Human kappa light chain targeted Pseudomonas exotoxin A--identifying human antibodies and Fab fragments with favorable characteristics for antibody-drug conjugate development.

机构信息

Division of Stem Cell Transplantation and Immunotherapy, 2nd Department of Medicine, Christian-Albrechts-University, Kiel, Germany.

出版信息

J Immunol Methods. 2011 Aug 31;371(1-2):122-33. doi: 10.1016/j.jim.2011.06.023. Epub 2011 Jun 30.

DOI:10.1016/j.jim.2011.06.023
PMID:21756911
Abstract

Antibody-drug conjugates (ADC) represent promising agents for targeted cancer therapy. To allow rational selection of human antibodies with favorable characteristics for ADC development a screening tool was designed obviating the need of preparing individual covalently linked conjugates.

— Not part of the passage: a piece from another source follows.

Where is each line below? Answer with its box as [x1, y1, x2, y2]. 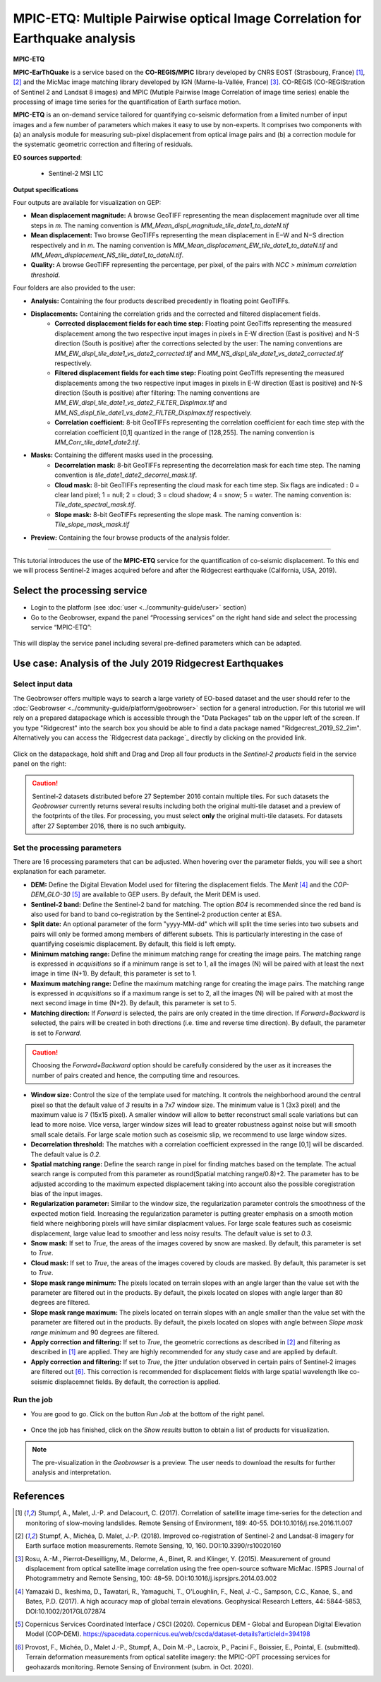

Therefore, α-kappa-ETA' was designed as a fusion protein consisting of a human kappa light chain binding antibody fragment and a truncated version of Pseudomonas exotoxin A. α-kappa-ETA' specifically bound to human kappa light chains of human or human-mouse chimeric antibodies and Fab fragments. Antibody-redirected α-kappa-ETA' specifically inhibited proliferation of antigen-expressing cell lines at low toxin and antibody concentrations. Selected antibodies that efficiently delivered α-kappa-ETA' in the novel assay system were used to generate scFv-based covalently linked immunotoxins. These molecules efficiently triggered apoptosis of target cells, indicating that antibodies identified in our assay system can be converted to functional immunoconjugates. Finally, a panel of human epidermal growth factor receptor (EGFR) antibodies was screened--demonstrating favorable characteristics with antibody 2F8. These data suggest that antibodies with potential for Pseudomonas exotoxin A-based ADC development can be identified using the novel α-kappa-ETA' conjugate.

摘要

抗体药物偶联物(ADC)是一种有前途的靶向癌症治疗药物。为了能够合理选择对 ADC 开发具有有利特性的人源抗体,设计了一种筛选工具,该工具避免了制备单个共价连接偶联物的需要。因此,设计了 α-κ-ETA'作为一种融合蛋白,由与人κ轻链结合的抗体片段和假单胞菌外毒素 A 的截断版本组成。α-κ-ETA'特异性结合人源或人源嵌合抗体和 Fab 片段的 κ 轻链。抗体导向的 α-κ-ETA'在低毒素和抗体浓度下特异性抑制表达抗原的细胞系的增殖。在新型测定系统中有效递送 α-κ-ETA'的选定抗体被用于生成 scFv 为基础的共价连接免疫毒素。这些分子有效地引发靶细胞凋亡,表明在我们的测定系统中鉴定的抗体可以转化为功能性免疫偶联物。最后,筛选了一组人表皮生长因子受体(EGFR)抗体——抗体 2F8 表现出良好的特性。这些数据表明,使用新型 α-κ-ETA'缀合物可以鉴定出具有假单胞菌外毒素 A 为基础的 ADC 开发潜力的抗体。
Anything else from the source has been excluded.